Invoking the hierarchical approach, we first decompose the change in output into the changes induced by the change in the Leontief inverse and the change in final demand:

\begin{aligned} \Delta {\mathbf {x}}= & {} \frac{1}{2} \left( {\mathbf {L}}^{(1)} - {\mathbf {L}}^{(0)} \right) \left( {\mathbf {f}}^{(1)} + {\mathbf {f}}^{(0)} \right) + \frac{1}{2} \left( {\mathbf {L}}^{(1)} + {\mathbf {L}}^{(0)} \right) \left( {\mathbf {f}}^{(1)} - {\mathbf {f}}^{(0)} \right) , \end{aligned}
(15)
\begin{aligned} \text {P} {\mathbf {x}}= & {} \left( \frac{ {\mathbf {L}}^{(1)} {\mathbf {f}}^{(1)} }{ {\mathbf {L}}^{(0)} {\mathbf {f}}^{(1)} } \circ \frac{ {\mathbf {L}}^{(1)} {\mathbf {f}}^{(0)} }{ {\mathbf {L}}^{(0)} {\mathbf {f}}^{(0)} } \right) ^{\circ \frac{1}{2}} \circ \left( \frac{ {\mathbf {L}}^{(1)} {\mathbf {f}}^{(1)} }{ {\mathbf {L}}^{(1)} {\mathbf {f}}^{(0)} } \circ \frac{ {\mathbf {L}}^{(0)} {\mathbf {f}}^{(1)} }{ {\mathbf {L}}^{(0)} {\mathbf {f}}^{(0)} } \right) ^{\circ \frac{1}{2}}. \end{aligned}
(16)

For easier exposition, in the multiplicative case (16) the element-by-element division symbol $$\oslash$$ is replaced by the fraction sign, and the power applies to each element of the vector in brackets. The first term on the right-hand side of Eqs. (15) and (16) describes the changes in output related to the changes in the Leontief inverse. Note that this term is the average of the two underlying decomposition forms of $$\Delta {\mathbf {x}} ({\mathbf {L}})$$ or P$${\mathbf {x}} ({\mathbf {L}})$$.

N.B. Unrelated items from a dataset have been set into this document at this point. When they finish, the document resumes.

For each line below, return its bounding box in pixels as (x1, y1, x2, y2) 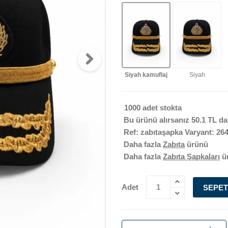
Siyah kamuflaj (125, 71, 167, 78)
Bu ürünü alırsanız (122, 115, 191, 124)
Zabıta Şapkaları (163, 152, 220, 161)
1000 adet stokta (124, 103, 182, 112)
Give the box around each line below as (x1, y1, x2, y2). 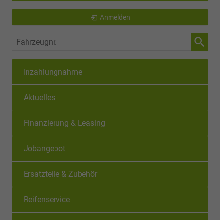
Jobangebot (24, 143, 65, 153)
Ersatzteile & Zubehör (24, 169, 97, 179)
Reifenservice (24, 194, 70, 204)
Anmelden (99, 13, 130, 21)
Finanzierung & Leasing (24, 118, 105, 128)
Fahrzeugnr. (12, 34, 55, 44)
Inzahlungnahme (24, 67, 82, 77)
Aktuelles (24, 92, 55, 102)
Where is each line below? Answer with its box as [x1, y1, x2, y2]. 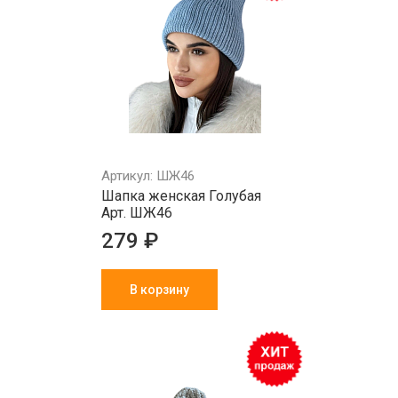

There are two basic options (Rose and Casler 1996) to further decompose the changes related to the Leontief inverse. First, similar to Eq. (4), the difference of $${\mathbf {x}}$$ that is attributed, for example, to the changes in the outlays of the first industry ($$j = 1$$) may be written as follows:

\begin{aligned} \Delta {\mathbf {x}} ({\mathbf {A}}_{1}, t_{2}, \dots , t_{J})&= \frac{1}{2} \left( {\mathbf {I}} - {\mathbf {A}}_{1}^{(1)} - {\mathbf {A}}_{2}^{(t_{2})} - \dots - {\mathbf {A}}_{J}^{(t_{J})} \right) ^{-1} \left( {\mathbf {f}}^{(1)} + {\mathbf {f}}^{(0)} \right) -\nonumber \\&\quad - \frac{1}{2} \left( {\mathbf {I}} - {\mathbf {A}}_{1}^{(0)} - {\mathbf {A}}_{2}^{(t_{2})} - \dots - {\mathbf {A}}_{J}^{(t_{J})} \right) ^{-1} \left( {\mathbf {f}}^{(1)} + {\mathbf {f}}^{(0)} \right) . \end{aligned}
(17)

Then the complete decomposition of $$\Delta {\mathbf {x}} ({\mathbf {A}})$$ will be identical to that of $$\Delta {\mathbf {Y}}$$ in Sect. 2.1 involving a total of $$2^{J}$$ decomposition formsFootnote 4 of $$\Delta {\mathbf {x}} ({\mathbf {A}}_{j})$$ for all J factors and their weighted averages, leading to J Bennet indicators. Similarly, the decomposition of the ratio P$${\mathbf {x}} ({\mathbf {A}})$$ involves J Fisher indices.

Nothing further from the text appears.